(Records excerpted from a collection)
______________________________
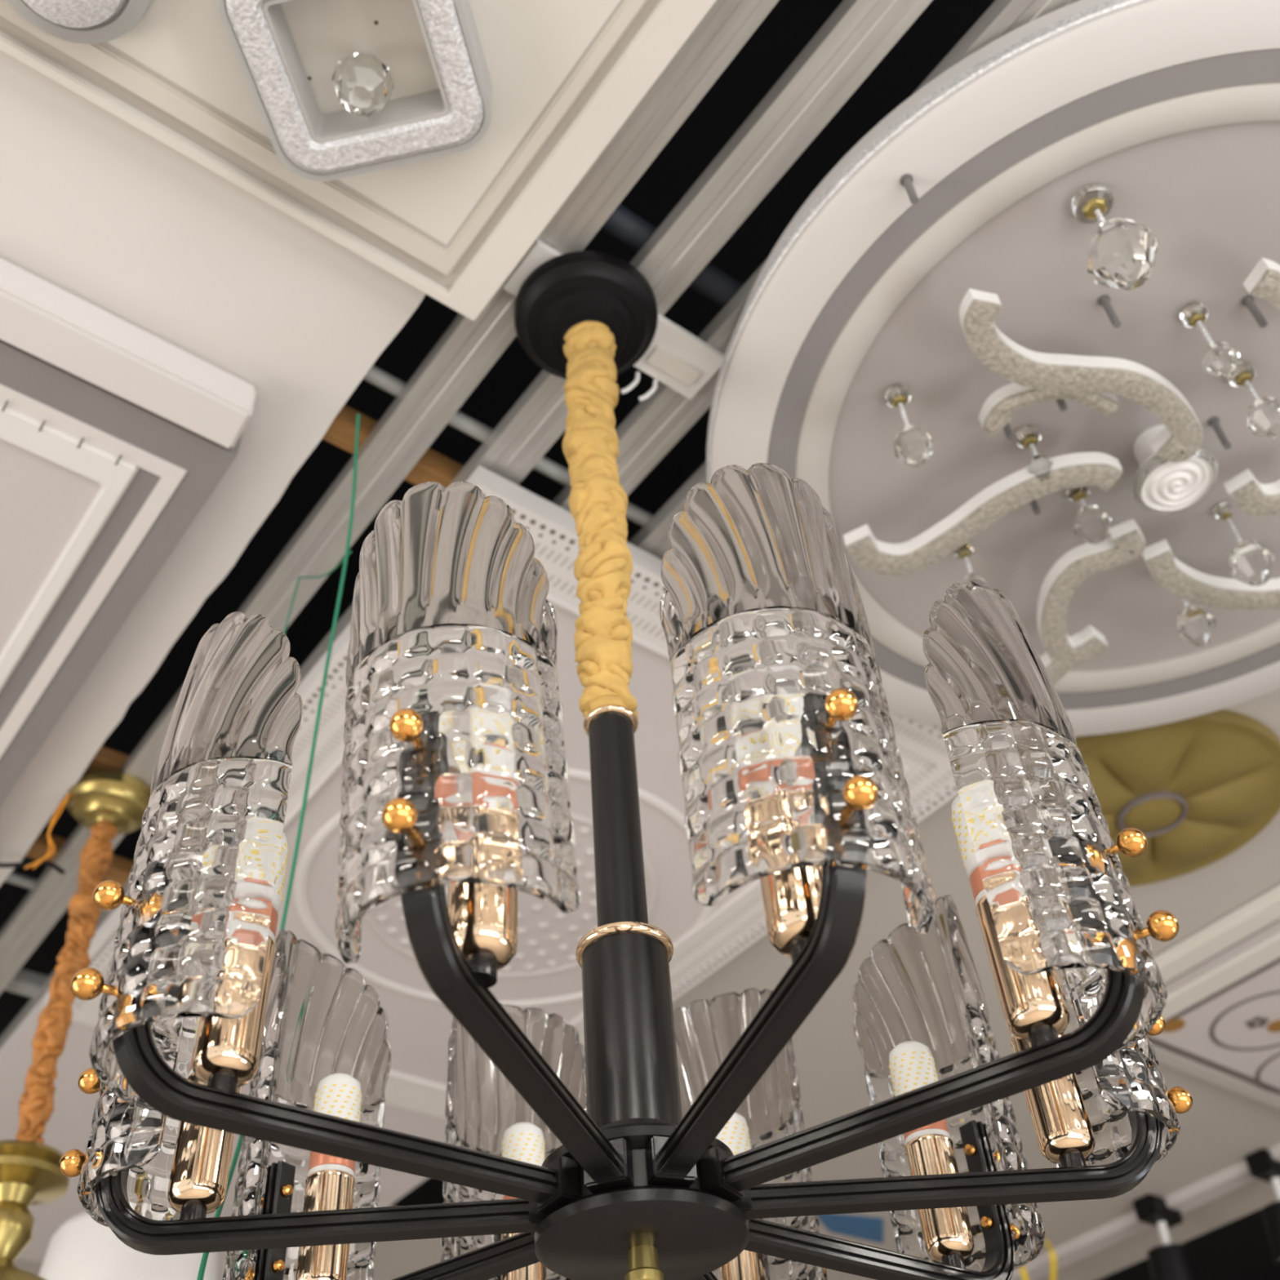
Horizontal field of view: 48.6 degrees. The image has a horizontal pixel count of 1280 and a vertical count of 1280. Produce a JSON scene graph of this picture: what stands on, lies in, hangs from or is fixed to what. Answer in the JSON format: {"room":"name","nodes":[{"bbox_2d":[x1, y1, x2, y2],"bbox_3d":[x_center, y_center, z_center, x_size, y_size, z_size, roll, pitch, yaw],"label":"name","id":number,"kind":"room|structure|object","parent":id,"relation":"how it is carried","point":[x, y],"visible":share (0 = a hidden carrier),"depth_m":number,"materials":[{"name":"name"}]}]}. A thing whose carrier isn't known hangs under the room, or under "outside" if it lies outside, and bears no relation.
{"room":"store","nodes":[
{"label":"store","id":0,"kind":"room"},
{"bbox_2d":[0,860,65,874],"bbox_3d":[-1.056,0.374,2.377,0.174,0.008,0.029,9,-46,-14],"label":"cable","id":1,"kind":"object","parent":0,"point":[58,868],"visible":0.91,"depth_m":2.38,"materials":[{"name":"black metal"}]},
{"bbox_2d":[0,50,426,885],"bbox_3d":[-1.710,0.235,2.228,1.332,0.012,3.131,26,-52,-28],"label":"ceiling panel","id":2,"kind":"object","parent":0,"point":[94,206],"visible":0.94,"depth_m":1.67,"materials":[{"name":"white paint"}]},
{"bbox_2d":[0,257,256,806],"bbox_3d":[-1.799,0.238,2.171,1.340,0.060,2.683,26,-52,-28],"label":"coffer","id":3,"kind":"object","parent":2,"relation":"attached to","point":[115,437],"visible":1,"depth_m":1.78,"materials":[{"name":"white paint"}]},
{"bbox_2d":[196,413,359,1279],"bbox_3d":[-0.357,0.179,1.464,0.045,1.102,0.275,7,-45,-12],"label":"twine","id":4,"kind":"object","parent":2,"relation":"hanging from","point":[205,1255],"visible":0.74,"depth_m":1.63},
{"bbox_2d":[0,0,778,994],"bbox_3d":[-0.729,0.139,2.244,0.065,0.030,5.200,26,-52,-28],"label":"ceiling beam","id":5,"kind":"structure","parent":0,"point":[468,348],"depth_m":1.81,"materials":[{"name":"metal"}]},
{"bbox_2d":[0,771,151,1279],"bbox_3d":[-0.852,0.557,2.061,0.180,0.807,0.204,26,-52,-28],"label":"brass lamp","id":6,"kind":"object","parent":5,"relation":"hanging from","point":[109,804],"visible":0.96,"depth_m":2.03,"materials":[{"name":"orange fabric"}]},
{"bbox_2d":[24,831,133,885],"bbox_3d":[-0.773,0.496,2.649,0.820,0.030,0.048,26,-52,-28],"label":"batten","id":7,"kind":"object","parent":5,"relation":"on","point":[119,869],"visible":0.02,"depth_m":2.49,"materials":[{"name":"brown wood"}]},
{"bbox_2d":[83,746,129,773],"bbox_3d":[-0.610,0.337,2.500,0.820,0.030,0.052,26,-52,-28],"label":"batten","id":8,"kind":"object","parent":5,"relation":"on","point":[105,759],"visible":0.02,"depth_m":2.33,"materials":[{"name":"brown wood"}]},
{"bbox_2d":[283,577,299,633],"bbox_3d":[-0.496,0.004,1.968,0.011,0.172,0.098,12,-47,-17],"label":"twine","id":9,"kind":"object","parent":5,"relation":"hanging from","point":[298,580],"visible":0.42,"depth_m":1.98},
{"bbox_2d":[298,551,351,578],"bbox_3d":[-0.413,-0.096,1.880,0.017,0.162,0.220,21,-50,-24],"label":"twine","id":10,"kind":"object","parent":5,"relation":"hanging from","point":[350,552],"visible":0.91,"depth_m":1.90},
{"bbox_2d":[0,0,716,320],"bbox_3d":[-0.331,-1.184,0.865,1.585,0.048,1.667,26,-52,-28],"label":"panel","id":11,"kind":"object","parent":5,"relation":"attached to","point":[566,76],"visible":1,"depth_m":1.48,"materials":[{"name":"beige paint"}]},
{"bbox_2d":[6,0,153,44],"bbox_3d":[-0.540,-0.640,1.341,0.156,0.060,0.156,26,-52,-28],"label":"lamp","id":12,"kind":"object","parent":11,"relation":"attached to","point":[77,21],"visible":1,"depth_m":1.36,"materials":[{"name":"white plastic"}]},
{"bbox_2d":[217,0,491,181],"bbox_3d":[-0.279,-0.584,1.410,0.228,0.077,0.228,-10,-44,6],"label":"lamp","id":13,"kind":"object","parent":11,"relation":"attached to","point":[375,132],"visible":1,"depth_m":1.43,"materials":[{"name":"white plastic"}]},
{"bbox_2d":[502,239,724,401],"bbox_3d":[-0.035,-0.370,1.732,0.286,0.040,0.101,26,-52,-28],"label":"mounting plate","id":14,"kind":"object","parent":5,"relation":"attached to","point":[676,357],"visible":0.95,"depth_m":1.76,"materials":[{"name":"white plastic"}]},
{"bbox_2d":[58,250,1192,1279],"bbox_3d":[-0.031,0.014,1.313,0.795,1.138,0.756,-29,-49,23],"label":"chandelier","id":15,"kind":"object","parent":14,"relation":"hanging from","point":[671,1144],"visible":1,"depth_m":0.90,"materials":[{"name":"clear glass"}]},
{"bbox_2d":[268,929,275,942],"bbox_3d":[-0.250,0.192,0.896,0.037,0.011,0.037,26,-52,-28],"label":"socket","id":16,"kind":"object","parent":15,"relation":"attached to","point":[272,932],"depth_m":0.89,"materials":[{"name":"plastic"}]},
{"bbox_2d":[307,1164,354,1177],"bbox_3d":[-0.250,0.436,1.146,0.037,0.011,0.037,26,-52,-28],"label":"socket","id":17,"kind":"object","parent":15,"relation":"attached to","point":[314,1170],"depth_m":1.13,"materials":[{"name":"plastic"}]},
{"bbox_2d":[528,1200,550,1238],"bbox_3d":[-0.066,0.384,0.953,0.016,0.027,0.029,-3,-44,-2],"label":"socket","id":18,"kind":"object","parent":15,"relation":"attached to","point":[537,1215],"depth_m":0.94,"materials":[{"name":"black metal"}]},
{"bbox_2d":[537,1155,579,1213],"bbox_3d":[-0.054,0.356,0.926,0.017,0.027,0.029,26,-52,-28],"label":"socket","id":19,"kind":"object","parent":15,"relation":"attached to","point":[558,1192],"depth_m":0.91,"materials":[{"name":"black metal"}]},
{"bbox_2d":[583,1137,634,1193],"bbox_3d":[-0.020,0.338,0.910,0.029,0.027,0.016,-15,-45,10],"label":"socket","id":20,"kind":"object","parent":15,"relation":"attached to","point":[613,1172],"depth_m":0.90,"materials":[{"name":"black metal"}]},
{"bbox_2d":[644,1136,697,1187],"bbox_3d":[0.020,0.336,0.911,0.029,0.027,0.016,10,-46,-15],"label":"socket","id":21,"kind":"object","parent":15,"relation":"attached to","point":[662,1170],"depth_m":0.90,"materials":[{"name":"black metal"}]},
{"bbox_2d":[698,1146,744,1202],"bbox_3d":[0.053,0.351,0.930,0.016,0.027,0.029,-29,-49,23],"label":"socket","id":22,"kind":"object","parent":15,"relation":"attached to","point":[721,1176],"depth_m":0.92,"materials":[{"name":"black metal"}]},
{"bbox_2d":[731,1187,752,1223],"bbox_3d":[0.066,0.378,0.959,0.016,0.027,0.029,-2,-44,-3],"label":"socket","id":23,"kind":"object","parent":15,"relation":"attached to","point":[744,1203],"depth_m":0.94,"materials":[{"name":"black metal"}]},
{"bbox_2d":[905,1128,950,1145],"bbox_3d":[0.237,0.415,1.166,0.037,0.011,0.037,26,-52,-28],"label":"socket","id":24,"kind":"object","parent":15,"relation":"attached to","point":[917,1136],"depth_m":1.15,"materials":[{"name":"plastic"}]},
{"bbox_2d":[975,888,986,906],"bbox_3d":[0.236,0.170,0.915,0.037,0.011,0.037,26,-52,-28],"label":"socket","id":25,"kind":"object","parent":15,"relation":"attached to","point":[980,895],"depth_m":0.91,"materials":[{"name":"plastic"}]},
{"bbox_2d":[600,203,743,307],"bbox_3d":[0.155,-0.414,1.803,0.820,0.038,0.038,26,-52,-28],"label":"conduit pipe","id":26,"kind":"object","parent":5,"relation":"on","point":[628,228],"visible":0.02,"depth_m":1.71,"materials":[{"name":"black metal"}]},
{"bbox_2d":[0,0,1279,1279],"bbox_3d":[0.420,-0.236,3.444,11.500,0.100,10.500,26,-52,-28],"label":"ceiling","id":27,"kind":"structure","parent":0,"point":[1238,1249],"depth_m":3.00,"materials":[{"name":"black"}]},
{"bbox_2d":[13,688,1279,1279],"bbox_3d":[0.515,0.699,2.914,2.840,0.015,5.900,26,-52,-28],"label":"ceiling","id":28,"kind":"structure","parent":0,"point":[1222,1126],"depth_m":3.08,"materials":[{"name":"beige paint"}]},
{"bbox_2d":[0,995,447,1279],"bbox_3d":[-1.088,1.233,3.272,1.020,0.035,1.165,26,-52,-28],"label":"ceiling panel","id":29,"kind":"object","parent":28,"relation":"attached to","point":[68,1127],"visible":0.22,"depth_m":3.05,"materials":[{"name":"white paint"}]},
{"bbox_2d":[0,0,932,1048],"bbox_3d":[-0.713,0.277,2.387,0.065,0.030,5.500,26,-52,-28],"label":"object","id":30,"kind":"structure","parent":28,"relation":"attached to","point":[859,34],"depth_m":1.62,"materials":[{"name":"metal"}]},
{"bbox_2d":[3,968,48,997],"bbox_3d":[-1.041,0.758,2.894,0.820,0.030,0.048,26,-52,-28],"label":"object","id":31,"kind":"structure","parent":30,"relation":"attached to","point":[25,982],"depth_m":2.78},
{"bbox_2d":[4,871,102,911],"bbox_3d":[-0.966,0.502,2.631,0.500,0.020,0.020,26,-52,-28],"label":"conduit pipe","id":32,"kind":"object","parent":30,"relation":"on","point":[15,878],"visible":0.02,"depth_m":2.54,"materials":[{"name":"grey metal"}]},
{"bbox_2d":[40,465,958,1119],"bbox_3d":[-0.270,0.436,2.521,1.020,0.044,1.558,26,-52,-28],"label":"ceiling medallion","id":33,"kind":"object","parent":28,"relation":"attached to","point":[544,973],"visible":0.27,"depth_m":2.45,"materials":[{"name":"white paint"}]},
{"bbox_3d":[-0.819,0.769,2.448,0.006,0.485,0.006,26,-52,-28],"label":"cord","id":34,"kind":"object","parent":33,"relation":"hanging from","visible":0},
{"bbox_2d":[38,1211,217,1279],"bbox_3d":[-0.797,1.031,2.192,0.300,0.232,0.300,26,-52,-28],"label":"lampshade","id":35,"kind":"object","parent":34,"relation":"hanging from","point":[82,1248],"visible":0.53,"depth_m":2.13,"materials":[{"name":"glass"}]},
{"bbox_2d":[818,1213,883,1243],"bbox_3d":[0.575,1.564,3.791,0.315,0.002,0.133,26,-52,-28],"label":"strip","id":36,"kind":"object","parent":28,"relation":"attached to","point":[870,1228],"visible":0.86,"depth_m":3.79,"materials":[{"name":"blue"}]},
{"bbox_2d":[706,0,1279,736],"bbox_3d":[0.664,-0.281,1.837,1.164,0.094,1.164,26,-52,-28],"label":"round medallion","id":37,"kind":"object","parent":28,"relation":"attached to","point":[1172,107],"visible":0.72,"depth_m":1.66,"materials":[{"name":"paint"}]},
{"bbox_2d":[884,384,933,466],"bbox_3d":[0.317,-0.253,1.681,0.048,0.137,0.048,26,-52,-28],"label":"crystal pendant","id":38,"kind":"object","parent":37,"relation":"hanging from","point":[913,446],"visible":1,"depth_m":1.64,"materials":[{"name":"white"}]},
{"bbox_2d":[884,384,911,408],"bbox_3d":[0.314,-0.295,1.722,0.030,0.020,0.030,26,-52,-28],"label":"cup","id":39,"kind":"object","parent":38,"relation":"on","point":[897,396],"depth_m":1.71,"materials":[{"name":"clear glass"}]},
{"bbox_2d":[953,541,986,586],"bbox_3d":[0.438,-0.092,1.883,0.032,0.100,0.032,26,-52,-28],"label":"crystal pendant","id":40,"kind":"object","parent":37,"relation":"hanging from","point":[964,552],"visible":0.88,"depth_m":1.90,"materials":[{"name":"white"}]},
{"bbox_2d":[953,541,973,559],"bbox_3d":[0.436,-0.120,1.911,0.025,0.020,0.025,26,-52,-28],"label":"cup","id":41,"kind":"object","parent":40,"relation":"on","point":[965,551],"depth_m":1.90,"materials":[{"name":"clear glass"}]},
{"bbox_2d":[843,452,1122,575],"bbox_3d":[0.423,-0.186,1.793,0.344,0.091,0.131,-14,-45,10],"label":"lamp","id":42,"kind":"object","parent":37,"relation":"attached to","point":[1019,488],"depth_m":1.77,"materials":[{"name":"white plastic"}]},
{"bbox_2d":[1015,425,1053,480],"bbox_3d":[0.490,-0.228,1.754,0.032,0.092,0.032,26,-52,-28],"label":"crystal pendant","id":43,"kind":"object","parent":37,"relation":"hanging from","point":[1028,437],"visible":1,"depth_m":1.76,"materials":[{"name":"white"}]},
{"bbox_2d":[1015,425,1040,448],"bbox_3d":[0.488,-0.253,1.779,0.030,0.020,0.030,26,-52,-28],"label":"cup","id":44,"kind":"object","parent":43,"relation":"on","point":[1028,437],"depth_m":1.77,"materials":[{"name":"clear glass"}]},
{"bbox_2d":[1066,485,1111,544],"bbox_3d":[0.575,-0.162,1.820,0.048,0.105,0.048,26,-52,-28],"label":"crystal pendant","id":45,"kind":"object","parent":37,"relation":"hanging from","point":[1092,524],"visible":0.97,"depth_m":1.79,"materials":[{"name":"white"}]},
{"bbox_2d":[1066,485,1088,502],"bbox_3d":[0.572,-0.192,1.849,0.027,0.020,0.027,26,-52,-28],"label":"cup","id":46,"kind":"object","parent":45,"relation":"on","point":[1077,494],"depth_m":1.84,"materials":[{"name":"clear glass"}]},
{"bbox_2d":[959,288,1219,515],"bbox_3d":[0.529,-0.305,1.679,0.275,0.091,0.413,-14,-45,10],"label":"lamp","id":47,"kind":"object","parent":37,"relation":"attached to","point":[1178,471],"depth_m":1.66,"materials":[{"name":"white plastic"}]},
{"bbox_2d":[1071,183,1159,290],"bbox_3d":[0.500,-0.425,1.501,0.075,0.164,0.075,26,-52,-28],"label":"crystal pendant","id":48,"kind":"object","parent":37,"relation":"hanging from","point":[1122,253],"visible":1,"depth_m":1.46,"materials":[{"name":"clear glass"}]},
{"bbox_2d":[1071,183,1113,223],"bbox_3d":[0.496,-0.476,1.552,0.043,0.020,0.043,26,-52,-28],"label":"cup","id":49,"kind":"object","parent":48,"relation":"attached to","point":[1093,199],"depth_m":1.54,"materials":[{"name":"clear glass"}]},
{"bbox_2d":[1036,518,1279,684],"bbox_3d":[0.680,-0.098,1.905,0.319,0.091,0.282,-14,-45,10],"label":"lamp","id":50,"kind":"object","parent":37,"relation":"attached to","point":[1126,544],"depth_m":1.88,"materials":[{"name":"white plastic"}]},
{"bbox_2d":[1177,596,1217,646],"bbox_3d":[0.731,-0.053,1.902,0.051,0.164,0.051,26,-52,-28],"label":"crystal pendant","id":51,"kind":"object","parent":37,"relation":"hanging from","point":[1196,626],"visible":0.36,"depth_m":1.85,"materials":[{"name":"white"}]},
{"bbox_2d":[1180,302,1239,377],"bbox_3d":[0.654,-0.342,1.626,0.040,0.126,0.040,26,-52,-28],"label":"crystal pendant","id":52,"kind":"object","parent":37,"relation":"hanging from","point":[1221,359],"visible":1,"depth_m":1.59,"materials":[{"name":"white"}]},
{"bbox_2d":[1180,302,1208,327],"bbox_3d":[0.651,-0.380,1.663,0.030,0.020,0.030,26,-52,-28],"label":"cup","id":53,"kind":"object","parent":52,"relation":"attached to","point":[1193,314],"depth_m":1.65,"materials":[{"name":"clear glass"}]},
{"bbox_2d":[1213,502,1275,586],"bbox_3d":[0.783,-0.125,1.845,0.056,0.147,0.056,26,-52,-28],"label":"crystal pendant","id":54,"kind":"object","parent":37,"relation":"hanging from","point":[1251,563],"visible":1,"depth_m":1.80,"materials":[{"name":"white"}]},
{"bbox_2d":[1213,502,1233,520],"bbox_3d":[0.779,-0.170,1.889,0.023,0.020,0.023,26,-52,-28],"label":"cup","id":55,"kind":"object","parent":54,"relation":"on","point":[1223,511],"depth_m":1.88,"materials":[{"name":"clear glass"}]},
{"bbox_2d":[1223,469,1279,516],"bbox_3d":[0.759,-0.212,1.795,0.068,0.091,0.091,-14,-45,10],"label":"lamp","id":56,"kind":"object","parent":37,"relation":"attached to","point":[1255,498],"depth_m":1.77,"materials":[{"name":"white plastic"}]},
{"bbox_2d":[1226,360,1279,439],"bbox_3d":[0.738,-0.284,1.691,0.048,0.129,0.048,26,-52,-28],"label":"crystal pendant","id":57,"kind":"object","parent":37,"relation":"hanging from","point":[1264,415],"visible":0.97,"depth_m":1.66,"materials":[{"name":"white"}]},
{"bbox_2d":[1226,360,1256,386],"bbox_3d":[0.735,-0.323,1.729,0.032,0.020,0.032,26,-52,-28],"label":"cup","id":58,"kind":"object","parent":57,"relation":"on","point":[1245,373],"depth_m":1.72,"materials":[{"name":"clear glass"}]},
{"bbox_2d":[1240,257,1279,328],"bbox_3d":[0.677,-0.411,1.584,0.041,0.091,0.093,-14,-45,10],"label":"lamp","id":59,"kind":"object","parent":37,"relation":"attached to","point":[1263,282],"depth_m":1.55,"materials":[{"name":"white plastic"}]},
{"bbox_2d":[1019,1265,1028,1279],"bbox_3d":[1.065,1.758,3.942,0.024,0.111,0.072,-17,-45,12],"label":"ribbon","id":60,"kind":"object","parent":28,"relation":"hanging from","point":[1023,1271],"visible":0.37,"depth_m":3.92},
{"bbox_2d":[1044,1237,1056,1279],"bbox_3d":[1.137,1.736,3.925,0.020,0.111,0.140,-6,-44,1],"label":"ribbon","id":61,"kind":"object","parent":28,"relation":"hanging from","point":[1052,1255],"visible":0.99,"depth_m":3.90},
{"bbox_2d":[1010,1144,1279,1279],"bbox_3d":[1.683,1.269,3.581,0.080,0.040,5.900,26,-52,-28],"label":"ceiling beam","id":62,"kind":"structure","parent":28,"relation":"attached to","point":[1234,1177],"depth_m":3.87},
{"bbox_2d":[1132,1193,1199,1279],"bbox_3d":[1.385,1.616,3.736,0.145,0.254,0.132,26,-52,-28],"label":"track spotlight","id":63,"kind":"object","parent":28,"relation":"attached to","point":[1167,1260],"visible":0.96,"depth_m":3.70,"materials":[{"name":"black metal"}]},
{"bbox_2d":[1075,709,1279,886],"bbox_3d":[0.897,0.296,2.492,0.486,0.044,0.486,26,-52,-28],"label":"rosette","id":64,"kind":"object","parent":28,"relation":"attached to","point":[1199,788],"visible":0.77,"depth_m":2.44,"materials":[{"name":"gold metal"}]},
{"bbox_2d":[1147,956,1279,1109],"bbox_3d":[2.078,0.353,2.663,0.800,0.028,2.350,26,-52,-28],"label":"patterned panel","id":65,"kind":"object","parent":28,"relation":"attached to","point":[1229,1038],"visible":0.91,"depth_m":3.12,"materials":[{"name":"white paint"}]},
{"bbox_2d":[1244,1016,1269,1028],"bbox_3d":[1.341,0.831,3.078,0.048,0.002,0.050,26,-52,-28],"label":"flower","id":66,"kind":"object","parent":65,"relation":"on","point":[1251,1022],"depth_m":3.08,"materials":[{"name":"grey paint"}]},
{"bbox_2d":[1153,884,1279,1019],"bbox_3d":[1.670,0.161,2.432,0.195,0.028,2.360,26,-52,-28],"label":"trim","id":67,"kind":"structure","parent":28,"relation":"attached to","point":[1246,940],"depth_m":2.86,"materials":[{"name":"beige paint"}]},
{"bbox_2d":[1244,1147,1279,1263],"bbox_3d":[1.615,1.436,3.572,0.145,0.254,0.132,26,-52,-28],"label":"track spotlight","id":68,"kind":"object","parent":28,"relation":"attached to","point":[1260,1163],"visible":0.99,"depth_m":3.58,"materials":[{"name":"black metal"}]},
{"bbox_2d":[628,461,706,559],"bbox_3d":[0.273,-0.374,1.805,0.065,0.030,1.520,26,-52,-28],"label":"ceiling beam","id":69,"kind":"structure","parent":0,"point":[652,538],"depth_m":1.99,"materials":[{"name":"metal"}]},
{"bbox_2d":[551,0,1079,512],"bbox_3d":[0.375,-0.630,1.552,0.065,0.030,2.220,26,-52,-28],"label":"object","id":70,"kind":"structure","parent":0,"point":[658,422],"depth_m":1.83,"materials":[{"name":"metal"}]},
{"bbox_2d":[322,404,463,487],"bbox_3d":[-0.116,-0.150,2.051,0.820,0.040,0.042,26,-52,-28],"label":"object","id":71,"kind":"structure","parent":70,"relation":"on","point":[432,466],"depth_m":1.90,"materials":[{"name":"brown wood"}]},
{"bbox_2d":[363,364,653,526],"bbox_3d":[-0.056,-0.203,1.990,0.820,0.022,0.022,26,-52,-28],"label":"conduit pipe","id":72,"kind":"object","parent":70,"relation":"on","point":[376,376],"visible":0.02,"depth_m":1.89,"materials":[{"name":"grey metal"}]},
{"bbox_2d":[1035,1178,1277,1279],"bbox_3d":[1.806,1.319,3.661,0.230,0.015,5.900,26,-52,-28],"label":"ceiling beam","id":73,"kind":"structure","parent":0,"point":[1252,1197],"depth_m":3.97,"materials":[{"name":"beige paint"}]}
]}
______________________________
EXERCISE REQUIREMENTS:
Wherever the string "store" appears in a line above, copy that line.

SOLUTION TO THIS PROBLEM:
{"room":"store","nodes":[
{"label":"store","id":0,"kind":"room"},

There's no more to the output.